For a period of four months in early 2012 Paul, Seth, Danny, the two Toms, Jen and later on Katrine had gone to the White Horse every Thursday. It was the closest thing any of them had to going to church, or synagogue for that matter. They drank cheap bourbon and spun to honky tonk in a chaotic mosh pit of a dance floor. It was on one of these nights that Paul met Katrine. She stood on the back patio with a long cigarette dangling from her mouth and a whiskey neat in her hand. She sported a well maintained little flapper haircut and wore 90 style Guess jeans. Paul asked to bum a smoke and when she said “sure” in her cute little accent, he lusted for her. They talked about France and Sartre and some about politics and when Paul asked her to dance again, she said sure.

She danced very well and held herself close against him. His arousal pained itself against his tight Wranglers. A week later he invited her over to his apartment for dinner and they got half way through a Godard film before he kissed her and lead her to his bedroom. They kissed slowly at first, romantically and then wildly licking each other’s necks. Then Paul tore off her flowy white t-shirt and held her close to him as he sucked her nipples. He peeled off her tight red pants and kissed down her belly as he slid her white panties down to her ankles and slid his forefinger up her leg. He buried his head in the thick black muff between her legs and when she came she held a pillow over her face.

This was the only time she came over. No explanation was ever given to Paul and after handwriting a heartfelt letter to which there was no reply he deleted her contact information from every facet of communication and attempted to erase her from his mind. But a month later she appeared at the White Horse and fell in with the group as if nothing had happened. It was at this point Paul decided to accept the internship with a foreign policy think tank in New York. He left Austin in late May.

When the full time job prospects were non-existent and the money ran out he decided to come home.

“Maybe we will. We haven’t been going out that much. I guess we’re getting old.”

“They have pills for that. Well, I will leave y’all to your pancakes or omelets or whatever. Here’s a few bucks for the coffee.”

“Thanks, Paul. Have a good one.”

“You too – and seriously, come next week. Katrine – save a dance for me.”

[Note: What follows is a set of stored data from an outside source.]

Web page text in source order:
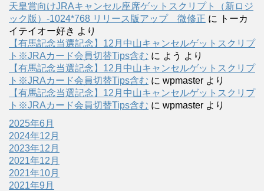
天皇賞向けJRAキャンセル座席ゲットスクリプト（新ロジ
ック版）-1024*768 リリース版アップ 微修正 に
トーカ
イテイオー好き より
【有馬記念当選記念】12月中山キャンセルゲットスクリプ
ト※JRAカード会員切替Tips含む に よう より
【有馬記念当選記念】12月中山キャンセルゲットスクリプ
ト※JRAカード会員切替Tips含む に wpmaster より
【有馬記念当選記念】12月中山キャンセルゲットスクリプ
ト※JRAカード会員切替Tips含む に wpmaster より
2025年6月
2024年12月
2023年12月
2021年12月
2021年10月
2021年9月
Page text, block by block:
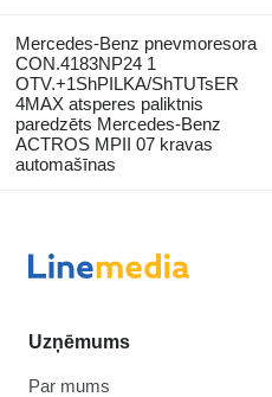
Mercedes-Benz pnevmoresora
CON.4183NP24 1
OTV.+1ShPILKA/ShTUTsER
4MAX atsperes paliktnis
paredzēts Mercedes-Benz
ACTROS MPII 07 kravas
automašīnas
Uzņēmums
Par mums
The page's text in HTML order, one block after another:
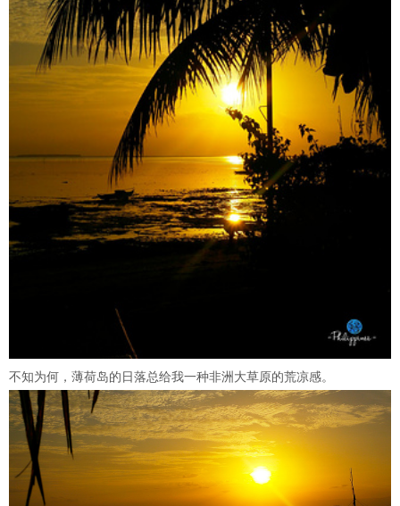
不知为何，薄荷岛的日落总给我一种非洲大草原的荒凉感。
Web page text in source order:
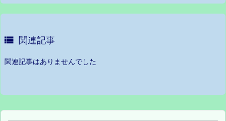
 関連記事
関連記事はありませんでした

She looked up and just shyly waved.

Paul stepped out of the Omlettry and into the bright sun of Burnet Road. He sat in his red 2008 Camry and clicked through his iPod for five minutes before finally just putting on some Townes Van Zandt and heading south. He had nothing to do that day. He reached the end of Burnet and took a right on 45th and headed to the highway. He looped around on the access road and got on Barton Springs and went to the park. He took his poncho liner out of the trunk and lay under a tree and tried to read some Borges short stories but he couldn’t think of anything but Katrine. He wasn’t sure who he hated more, Katrine or Seth. What did she see in his effeminate waifishness anyway?

Seth had been a good friend, but he was a civilian through and through and did not share the same “bro code” of ethics that Paul’s army friends had. But Paul had distanced himself from his army friends after the last deployment. He wasn’t sure why. Maybe it brought back bad memories, memories of people who were now dead. But most likely it was because Paul grown to loathe almost everything about the army. The bad haircuts, the conservative diatribes, the macho bullshit. He found himself in limbo between his Neanderthal army pals and his college friends who were in a word…pussies. But at least they were interesting.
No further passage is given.